Often, we come across brilliant ideas and concepts that offer game-changing, transformational promise, but fail to gain momentum and manifest as a mainstream, critical business practice. Model-based Testing (MBT) is one such area—based on the approach of using intuitive, visual models to enhance the efficiency and effectiveness of software and system testing. A fundamental shift from testing as we have known it, MBT essentially involves automating test case generation using models generated from requirements. The demand for Model-based Testing has remained rather limited, despite its promise of automation from the business process to test execution. The main deterrent possibly resides in the necessity of maintaining UML/non-UML diagrams on an ongoing basis.

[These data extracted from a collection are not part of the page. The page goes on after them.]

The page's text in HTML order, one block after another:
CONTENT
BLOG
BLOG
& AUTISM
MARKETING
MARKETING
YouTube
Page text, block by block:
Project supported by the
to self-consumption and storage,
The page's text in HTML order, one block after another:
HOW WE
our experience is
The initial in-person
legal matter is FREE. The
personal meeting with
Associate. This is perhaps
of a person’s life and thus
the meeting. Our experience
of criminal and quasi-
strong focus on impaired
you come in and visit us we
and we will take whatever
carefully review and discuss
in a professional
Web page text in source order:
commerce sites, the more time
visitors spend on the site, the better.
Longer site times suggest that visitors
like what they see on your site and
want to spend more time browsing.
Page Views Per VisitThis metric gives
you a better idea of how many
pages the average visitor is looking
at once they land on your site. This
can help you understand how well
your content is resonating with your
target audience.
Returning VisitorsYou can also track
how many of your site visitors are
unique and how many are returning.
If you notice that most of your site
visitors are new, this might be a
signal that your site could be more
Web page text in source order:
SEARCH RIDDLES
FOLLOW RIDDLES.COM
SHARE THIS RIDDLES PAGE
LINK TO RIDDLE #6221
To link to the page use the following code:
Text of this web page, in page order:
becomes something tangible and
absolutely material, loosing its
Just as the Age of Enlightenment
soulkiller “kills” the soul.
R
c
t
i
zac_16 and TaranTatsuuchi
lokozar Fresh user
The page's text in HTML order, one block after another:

The thought behind MBT is to have absolute control over the requirements and test coverage to ensure high quality and cost efficiencies. However, a significant number of test organizations have failed to grasp the true potential of the MBT approach despite its promise, and the maturity of modern tools and methods. Here, we take a look at some of the myths surrounding MBT:

Myth #1: Model-based Testing cannot handle complex real-world scenarios!

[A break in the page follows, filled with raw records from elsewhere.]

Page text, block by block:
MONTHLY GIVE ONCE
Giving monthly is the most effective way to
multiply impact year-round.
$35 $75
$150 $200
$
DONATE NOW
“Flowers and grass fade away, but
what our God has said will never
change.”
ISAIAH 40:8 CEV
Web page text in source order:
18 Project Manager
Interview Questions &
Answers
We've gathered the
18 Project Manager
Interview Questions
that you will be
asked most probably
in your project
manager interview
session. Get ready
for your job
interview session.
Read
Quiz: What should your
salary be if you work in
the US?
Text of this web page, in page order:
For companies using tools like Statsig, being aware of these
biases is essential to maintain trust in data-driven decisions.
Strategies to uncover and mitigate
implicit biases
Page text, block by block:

Truth: MBT offers multiple approaches to handle application complexity. At the outset, MBT doesn’t need to capture detailed system behavior and often, describing the model primarily from the testers’ point of view is sufficient to derive maximum benefits. Technological advancements and modern day tools and techniques allow testers to iteratively develop the model based on an intuitive approach. Moreover, as organizations create pre-built domain-based models that can be customized for the specific context of an application, it simplifies processes and complexities involved.

Myth#2: Testers do not have the necessary skills to adopt an MBT approach!

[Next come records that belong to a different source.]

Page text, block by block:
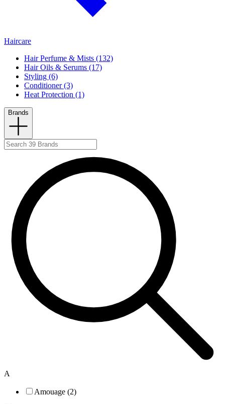
Haircare
Hair Perfume & Mists (132)
Hair Oils & Serums (17)
Styling (6)
Conditioner (3)
Heat Protection (1)
Brands
A
Amouage (2)
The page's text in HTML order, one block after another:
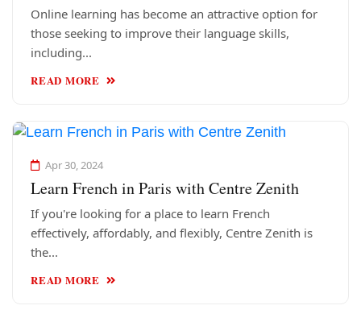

Truth: Nothing could be further from the truth. While MBT requires testers to think more from a business perspective, the learning curve is not steep. In fact, testers have been known to proactively adopt MBT tools and methodologies, as it allows them to be more productive, offer more value, and eliminate complexities of tediously writing test cases in long documents. Additionally, with more visual and intuitive techniques available today, collaboration between testers and business analysts is more streamlined, with clearly outlined functionalities to eliminate defects in requirements.

Myth#3: MBT is extremely effort-intensive!

Truth: Quite the contrary! The effort involved in creating test cases is dramatically reduced since it is an entirely automated process. By accurately collecting data, creating the model, and iterating it in collaboration with business analysts, users, and developers, testers can streamline and automate test case creation with up to 60% reduced effort. An additional outcome is that it simplifies making changes to the model to reflect a change in requirements and automatically regenerates the test suite again, from end-to-end.

Myth#4: MBT fails to integrate seamlessly with the existing tools landscape!

Truth: With technological advancements, today’s tools come with pre-built integration with almost all the popular test management platforms.

Myth#5: Any change in requirements typically in Agile and DevOps makes MBT complex and high-maintenance!

Truth: This is the most surprising myth given that the full potential of an MBT approach is best seen in a scenario of a change in requirements. This approach can curtail incompleteness and considerably improve the efficiency of testing and development in Agile and DevOps, while allowing testers to react to constantly changing user requirements. All and any changes have to be updated manually in traditional test case writing methods. But in an MBT environment, specific changes in UML/non-UML diagrams can be validated with the business users very quickly, and once done the entire test suite can be generated automatically.